WHAT YOU ARE ASKED TO DO = The answer must consist of every line below containing "width".

GIVEN RECORDS =
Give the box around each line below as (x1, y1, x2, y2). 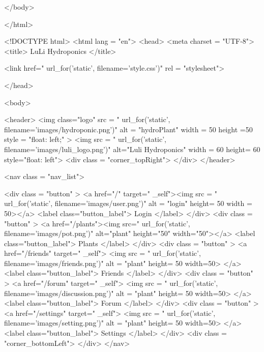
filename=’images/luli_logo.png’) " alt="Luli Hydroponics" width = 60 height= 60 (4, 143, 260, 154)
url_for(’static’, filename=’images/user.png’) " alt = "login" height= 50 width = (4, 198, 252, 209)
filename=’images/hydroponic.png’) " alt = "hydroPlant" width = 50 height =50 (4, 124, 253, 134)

...

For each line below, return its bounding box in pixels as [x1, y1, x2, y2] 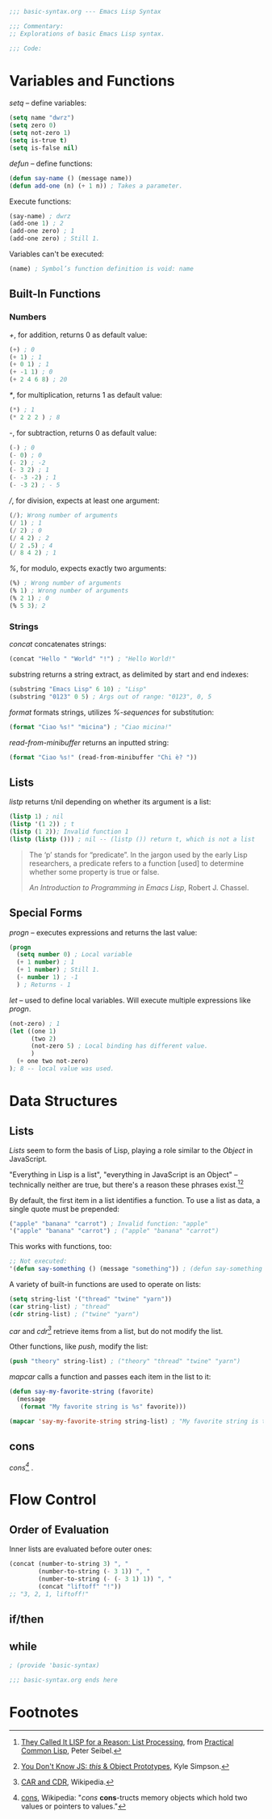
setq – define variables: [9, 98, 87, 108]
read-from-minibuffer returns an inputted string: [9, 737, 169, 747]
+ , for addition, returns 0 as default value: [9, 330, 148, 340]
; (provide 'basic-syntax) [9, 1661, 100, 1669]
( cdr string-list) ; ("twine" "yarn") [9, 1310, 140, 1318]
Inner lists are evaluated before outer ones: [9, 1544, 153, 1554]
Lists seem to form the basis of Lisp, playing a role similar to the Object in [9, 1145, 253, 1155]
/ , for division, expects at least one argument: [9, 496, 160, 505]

...

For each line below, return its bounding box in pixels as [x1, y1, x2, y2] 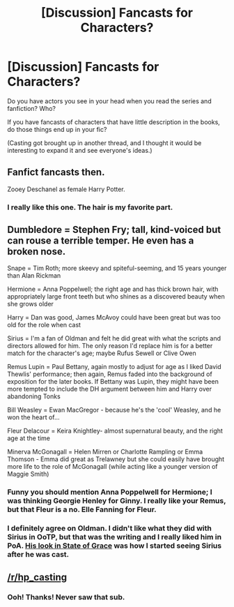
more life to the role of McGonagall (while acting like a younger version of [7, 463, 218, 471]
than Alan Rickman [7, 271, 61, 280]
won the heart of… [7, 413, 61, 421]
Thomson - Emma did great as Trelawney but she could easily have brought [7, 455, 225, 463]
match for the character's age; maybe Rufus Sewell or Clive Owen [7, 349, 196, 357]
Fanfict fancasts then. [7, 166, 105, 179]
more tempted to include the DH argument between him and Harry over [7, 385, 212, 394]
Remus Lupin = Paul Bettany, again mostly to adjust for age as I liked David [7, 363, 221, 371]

WORKED SOLUTION =
filename=’images/luli_logo.png’) " alt="Luli Hydroponics" width = 60 height= 60 (4, 143, 260, 154)
url_for(’static’, filename=’images/user.png’) " alt = "login" height= 50 width = (4, 198, 252, 209)
filename=’images/hydroponic.png’) " alt = "hydroPlant" width = 50 height =50 (4, 124, 253, 134)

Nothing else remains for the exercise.